Your objective >> Everything in the listing below must be reproduced exactly, apart from its images.

Start of Material shown

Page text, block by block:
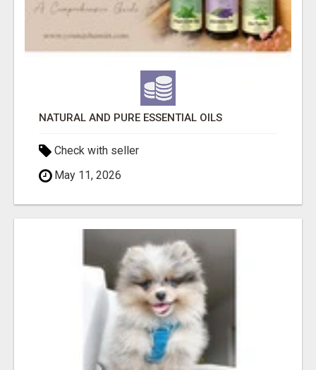
NATURAL AND PURE ESSENTIAL OILS
Check with seller
May 11, 2026
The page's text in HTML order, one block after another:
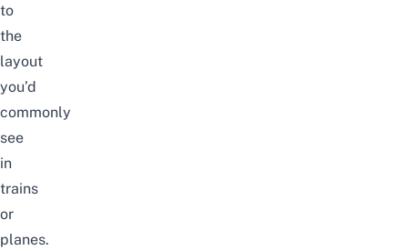
to
the
layout
you’d
commonly
see
in
trains
or
planes.
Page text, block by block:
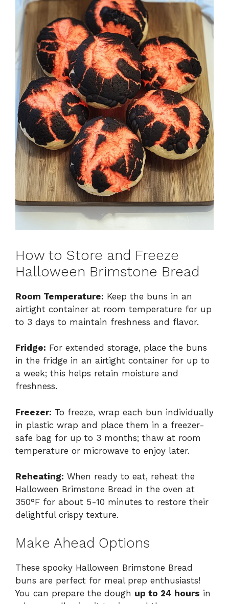
How to Store and Freeze
Halloween Brimstone Bread
Room Temperature: Keep the buns in an
airtight container at room temperature for up
to 3 days to maintain freshness and flavor.
Fridge: For extended storage, place the buns
in the fridge in an airtight container for up to
a week; this helps retain moisture and
freshness.
Freezer: To freeze, wrap each bun individually
in plastic wrap and place them in a freezer-
safe bag for up to 3 months; thaw at room
temperature or microwave to enjoy later.
Reheating: When ready to eat, reheat the
Halloween Brimstone Bread in the oven at
350°F for about 5-10 minutes to restore their
delightful crispy texture.
Make Ahead Options
These spooky Halloween Brimstone Bread
buns are perfect for meal prep enthusiasts!
You can prepare the dough up to 24 hours in
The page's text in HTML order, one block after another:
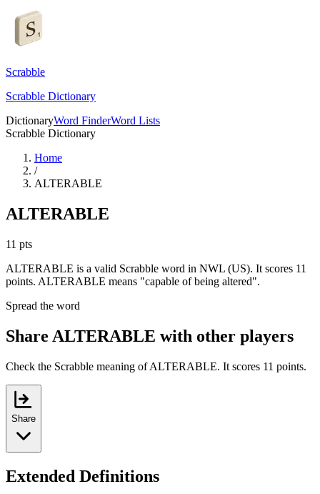
Scrabble
Scrabble Dictionary
DictionaryWord FinderWord Lists
Scrabble Dictionary
Home
/
ALTERABLE
ALTERABLE
11 pts
ALTERABLE is a valid Scrabble word in NWL (US). It scores 11
points. ALTERABLE means "capable of being altered".
Spread the word
Share ALTERABLE with other players
Check the Scrabble meaning of ALTERABLE. It scores 11 points.
Share
Extended Definitions
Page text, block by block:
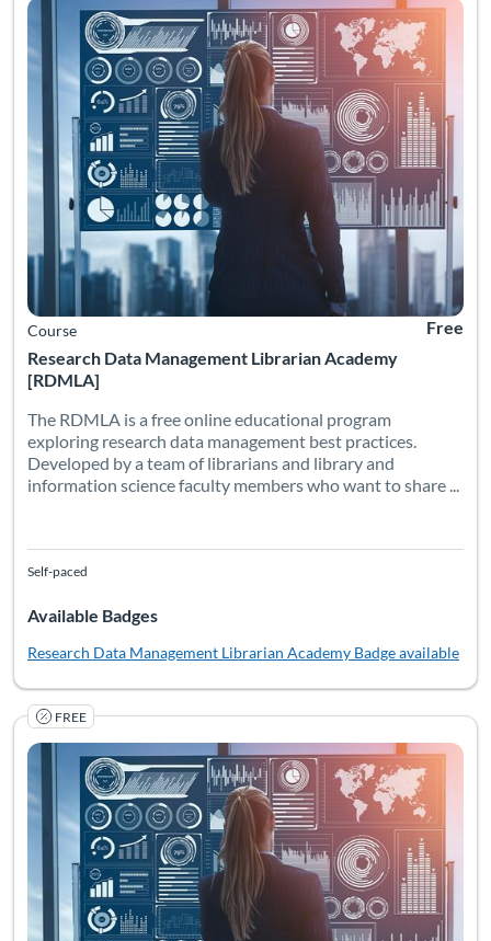
Research Data Management Librarian Academy
[RDMLA]
Course Free
The RDMLA is a free online educational program
exploring research data management best practices.
Developed by a team of librarians and library and
information science faculty members who want to share ...
Self-paced
Available Badges
Research Data Management Librarian Academy Badge available
FREE Listing
La RDMLA es un programa educativo en línea gratuito que
Listing Catalog: Simmons University
Listing Date: Self-paced
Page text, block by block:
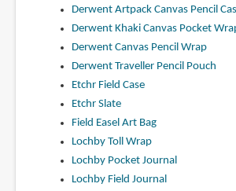
Derwent Artpack Canvas Pencil
Derwent Khaki Canvas Pocket
Derwent Canvas Pencil Wrap
Derwent Traveller Pencil Pouch
Etchr Field Case
Etchr Slate
Field Easel Art Bag
Lochby Toll Wrap
Lochby Pocket Journal
Lochby Field Journal
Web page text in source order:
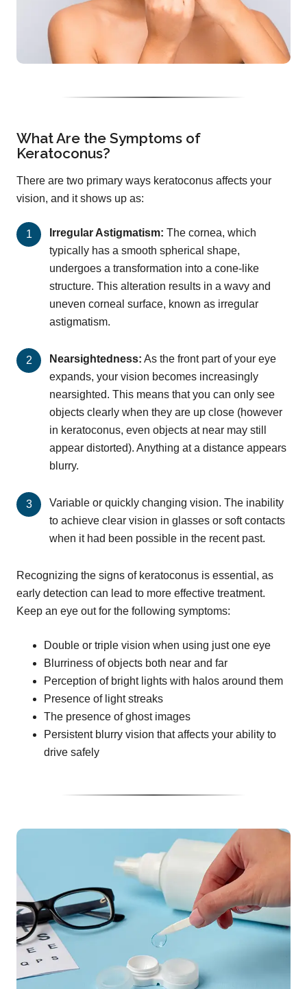
What Are the Symptoms of
Keratoconus?
There are two primary ways keratoconus affects your
vision, and it shows up as:
Irregular Astigmatism: The cornea, which
typically has a smooth spherical shape,
undergoes a transformation into a cone-like
structure. This alteration results in a wavy and
uneven corneal surface, known as irregular
astigmatism.
Nearsightedness: As the front part of your eye
expands, your vision becomes increasingly
nearsighted. This means that you can only see
objects clearly when they are up close (however
in keratoconus, even objects at near may still
appear distorted). Anything at a distance appears
blurry.
Variable or quickly changing vision. The inability
to achieve clear vision in glasses or soft contacts
when it had been possible in the recent past.
Recognizing the signs of keratoconus is essential, as
early detection can lead to more effective treatment.
Keep an eye out for the following symptoms:
Double or triple vision when using just one eye
Blurriness of objects both near and far
Perception of bright lights with halos around them
Presence of light streaks
The presence of ghost images
Persistent blurry vision that affects your ability to
drive safely
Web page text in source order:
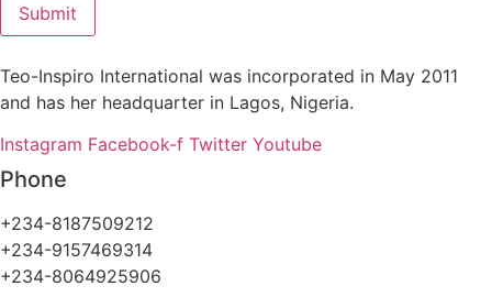
Submit
Teo-Inspiro International was incorporated in May 2011
and has her headquarter in Lagos, Nigeria.
Instagram Facebook-f Twitter Youtube
Phone
+234-8187509212
+234-9157469314
+234-8064925906
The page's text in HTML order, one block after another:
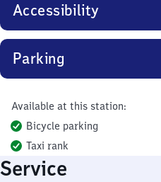
Accessibility
Parking
Available at this station:
Bicycle parking
Taxi rank
Service
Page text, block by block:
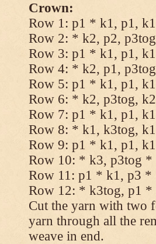
Crown:
Row 1: p1 * k1, p1,
Row 2: * k2, p2,
Row 3: p1 * k1, p1,
Row 4: * k2, p1,
Row 5: p1 * k1, p1,
Row 6: * k2, p3tog,
Row 7: p1 * k1, p1,
Row 8: * k1, k3tog,
Row 9: p1 * k1, p1,
Row 10: * k3, p3tog *
Row 11: p1 * k1, p3 *
Row 12: * k3tog, p1 *
Cut the yarn with two
yarn through all the
weave in end.
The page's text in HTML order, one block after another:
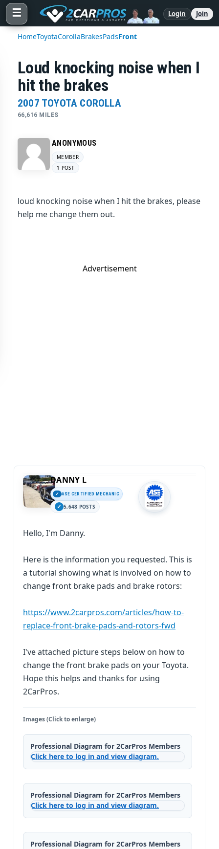
☰ Login Join
HomeToyotaCorollaBrakesPadsFront
Loud knocking noise when I
hit the brakes
2007 TOYOTA COROLLA
66,616 MILES
ANONYMOUS
MEMBER
1 POST
loud knocking noise when I hit the brakes, please
help me change them out.
Advertisement
DANNY L
ASE CERTIFIED MECHANIC
5,648 POSTS
Hello, I'm Danny.
Here is the information you requested. This is
a tutorial showing what is involved on how to
change front brake pads and brake rotors:
https://www.2carpros.com/articles/how-to-
replace-front-brake-pads-and-rotors-fwd
I've attached picture steps below on how to
change the front brake pads on your Toyota.
Hope this helps and thanks for using
2CarPros.
Images (Click to enlarge)
Professional Diagram for 2CarPros Members
Click here to log in and view diagram.
Professional Diagram for 2CarPros Members
Click here to log in and view diagram.
Professional Diagram for 2CarPros Members
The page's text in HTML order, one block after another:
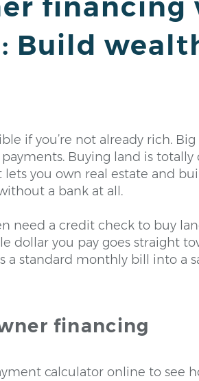
Build
if you’re not already rich.
Buying land is totally
lets you own real estate and
a bank at all.
need a credit check to buy
dollar you pay goes straight
a standard monthly bill into a
financing
calculator online to see
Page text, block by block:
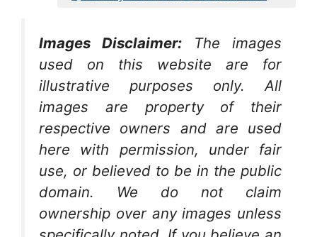
Images Disclaimer:
The images
used on this website are for
illustrative purposes only. All
images are property of their
respective owners and are used
here with permission, under fair
use, or believed to be in the public
domain. We do not claim
ownership over any images unless
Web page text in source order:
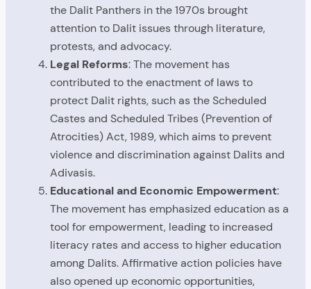
the Dalit Panthers in the 1970s brought
attention to Dalit issues through literature,
protests, and advocacy.
Legal Reforms: The movement has
contributed to the enactment of laws to
protect Dalit rights, such as the Scheduled
Castes and Scheduled Tribes (Prevention of
Atrocities) Act, 1989, which aims to prevent
violence and discrimination against Dalits and
Adivasis.
Educational and Economic Empowerment:
The movement has emphasized education as a
tool for empowerment, leading to increased
literacy rates and access to higher education
among Dalits. Affirmative action policies have
also opened up economic opportunities,
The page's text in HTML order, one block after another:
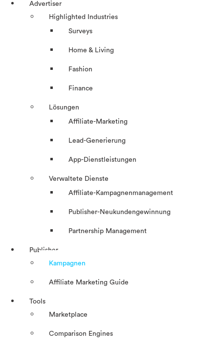
Advertiser
Highlighted Industries
Surveys
Home & Living
Fashion
Finance
Lösungen
Affiliate-Marketing
Lead-Generierung
App-Dienstleistungen
Verwaltete Dienste
Affiliate-Kampagnenmanagement
Publisher-Neukundengewinnung
Partnership Management
Publisher
Kampagnen
Affiliate Marketing Guide
Tools
Marketplace
Comparison Engines
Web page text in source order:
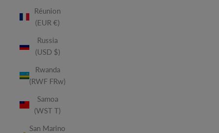
Réunion
(EUR €)
Russia
(USD $)
Rwanda
(RWF FRw)
Samoa
(WST T)
San Marino
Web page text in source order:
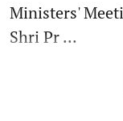
Ministers'
Shri Pr ...
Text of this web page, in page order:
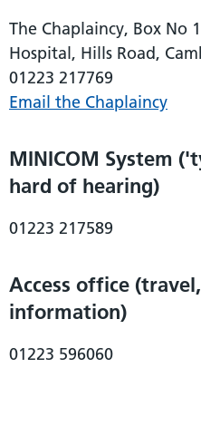
The Chaplaincy, Box No
Hospital, Hills Road,
01223 217769
Email the Chaplaincy
MINICOM System
hard of hearing)
01223 217589
Access office
information)
01223 596060
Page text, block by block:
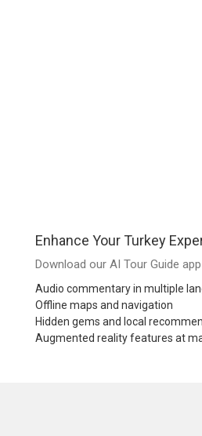
Enhance Your Turkey
Download our AI Tour Guide
Audio commentary in multiple
Offline maps and navigation
Hidden gems and local
Augmented reality features at

End of Material shown

Solution for this exercise >>
Page text, block by block:
NATURAL AND PURE ESSENTIAL OILS
Check with seller
May 11, 2026
The page's text in HTML order, one block after another:
to
the
layout
you’d
commonly
see
in
trains
or
planes.
Page text, block by block:
How to Store and Freeze
Halloween Brimstone Bread
Room Temperature: Keep the buns in an
airtight container at room temperature for up
to 3 days to maintain freshness and flavor.
Fridge: For extended storage, place the buns
in the fridge in an airtight container for up to
a week; this helps retain moisture and
freshness.
Freezer: To freeze, wrap each bun individually
in plastic wrap and place them in a freezer-
safe bag for up to 3 months; thaw at room
temperature or microwave to enjoy later.
Reheating: When ready to eat, reheat the
Halloween Brimstone Bread in the oven at
350°F for about 5-10 minutes to restore their
delightful crispy texture.
Make Ahead Options
These spooky Halloween Brimstone Bread
buns are perfect for meal prep enthusiasts!
You can prepare the dough up to 24 hours in
The page's text in HTML order, one block after another:
Scrabble
Scrabble Dictionary
DictionaryWord FinderWord Lists
Scrabble Dictionary
Home
/
ALTERABLE
ALTERABLE
11 pts
ALTERABLE is a valid Scrabble word in NWL (US). It scores 11
points. ALTERABLE means "capable of being altered".
Spread the word
Share ALTERABLE with other players
Check the Scrabble meaning of ALTERABLE. It scores 11 points.
Share
Extended Definitions
Page text, block by block:
Research Data Management Librarian Academy
[RDMLA]
Course Free
The RDMLA is a free online educational program
exploring research data management best practices.
Developed by a team of librarians and library and
information science faculty members who want to share ...
Self-paced
Available Badges
Research Data Management Librarian Academy Badge available
FREE Listing
La RDMLA es un programa educativo en línea gratuito que
Listing Catalog: Simmons University
Listing Date: Self-paced
Page text, block by block:
Derwent Artpack Canvas Pencil
Derwent Khaki Canvas Pocket
Derwent Canvas Pencil Wrap
Derwent Traveller Pencil Pouch
Etchr Field Case
Etchr Slate
Field Easel Art Bag
Lochby Toll Wrap
Lochby Pocket Journal
Lochby Field Journal
Web page text in source order:
What Are the Symptoms of
Keratoconus?
There are two primary ways keratoconus affects your
vision, and it shows up as:
Irregular Astigmatism: The cornea, which
typically has a smooth spherical shape,
undergoes a transformation into a cone-like
structure. This alteration results in a wavy and
uneven corneal surface, known as irregular
astigmatism.
Nearsightedness: As the front part of your eye
expands, your vision becomes increasingly
nearsighted. This means that you can only see
objects clearly when they are up close (however
in keratoconus, even objects at near may still
appear distorted). Anything at a distance appears
blurry.
Variable or quickly changing vision. The inability
to achieve clear vision in glasses or soft contacts
when it had been possible in the recent past.
Recognizing the signs of keratoconus is essential, as
early detection can lead to more effective treatment.
Keep an eye out for the following symptoms:
Double or triple vision when using just one eye
Blurriness of objects both near and far
Perception of bright lights with halos around them
Presence of light streaks
The presence of ghost images
Persistent blurry vision that affects your ability to
drive safely
Web page text in source order:
Submit
Teo-Inspiro International was incorporated in May 2011
and has her headquarter in Lagos, Nigeria.
Instagram Facebook-f Twitter Youtube
Phone
+234-8187509212
+234-9157469314
+234-8064925906
The page's text in HTML order, one block after another:
Accessibility
Parking
Available at this station:
Bicycle parking
Taxi rank
Service
Page text, block by block:
Crown:
Row 1: p1 * k1, p1,
Row 2: * k2, p2,
Row 3: p1 * k1, p1,
Row 4: * k2, p1,
Row 5: p1 * k1, p1,
Row 6: * k2, p3tog,
Row 7: p1 * k1, p1,
Row 8: * k1, k3tog,
Row 9: p1 * k1, p1,
Row 10: * k3, p3tog *
Row 11: p1 * k1, p3 *
Row 12: * k3tog, p1 *
Cut the yarn with two
yarn through all the
weave in end.
The page's text in HTML order, one block after another:
☰ Login Join
HomeToyotaCorollaBrakesPadsFront
Loud knocking noise when I
hit the brakes
2007 TOYOTA COROLLA
66,616 MILES
ANONYMOUS
MEMBER
1 POST
loud knocking noise when I hit the brakes, please
help me change them out.
Advertisement
DANNY L
ASE CERTIFIED MECHANIC
5,648 POSTS
Hello, I'm Danny.
Here is the information you requested. This is
a tutorial showing what is involved on how to
change front brake pads and brake rotors:
https://www.2carpros.com/articles/how-to-
replace-front-brake-pads-and-rotors-fwd
I've attached picture steps below on how to
change the front brake pads on your Toyota.
Hope this helps and thanks for using
2CarPros.
Images (Click to enlarge)
Professional Diagram for 2CarPros Members
Click here to log in and view diagram.
Professional Diagram for 2CarPros Members
Click here to log in and view diagram.
Professional Diagram for 2CarPros Members
The page's text in HTML order, one block after another:
Build
if you’re not already rich.
Buying land is totally
lets you own real estate and
a bank at all.
need a credit check to buy
dollar you pay goes straight
a standard monthly bill into a
financing
calculator online to see
Page text, block by block:
Images Disclaimer:
The images
used on this website are for
illustrative purposes only. All
images are property of their
respective owners and are used
here with permission, under fair
use, or believed to be in the public
domain. We do not claim
ownership over any images unless
Web page text in source order:
the Dalit Panthers in the 1970s brought
attention to Dalit issues through literature,
protests, and advocacy.
Legal Reforms: The movement has
contributed to the enactment of laws to
protect Dalit rights, such as the Scheduled
Castes and Scheduled Tribes (Prevention of
Atrocities) Act, 1989, which aims to prevent
violence and discrimination against Dalits and
Adivasis.
Educational and Economic Empowerment:
The movement has emphasized education as a
tool for empowerment, leading to increased
literacy rates and access to higher education
among Dalits. Affirmative action policies have
also opened up economic opportunities,
The page's text in HTML order, one block after another:
Advertiser
Highlighted Industries
Surveys
Home & Living
Fashion
Finance
Lösungen
Affiliate-Marketing
Lead-Generierung
App-Dienstleistungen
Verwaltete Dienste
Affiliate-Kampagnenmanagement
Publisher-Neukundengewinnung
Partnership Management
Publisher
Kampagnen
Affiliate Marketing Guide
Tools
Marketplace
Comparison Engines
Web page text in source order:
Réunion
(EUR €)
Russia
(USD $)
Rwanda
(RWF FRw)
Samoa
(WST T)
San Marino
Web page text in source order:
Ministers'
Shri Pr ...
Text of this web page, in page order:
The Chaplaincy, Box No
Hospital, Hills Road,
01223 217769
Email the Chaplaincy
MINICOM System
hard of hearing)
01223 217589
Access office
information)
01223 596060
Page text, block by block:
Enhance Your Turkey
Download our AI Tour Guide
Audio commentary in multiple
Offline maps and navigation
Hidden gems and local
Augmented reality features at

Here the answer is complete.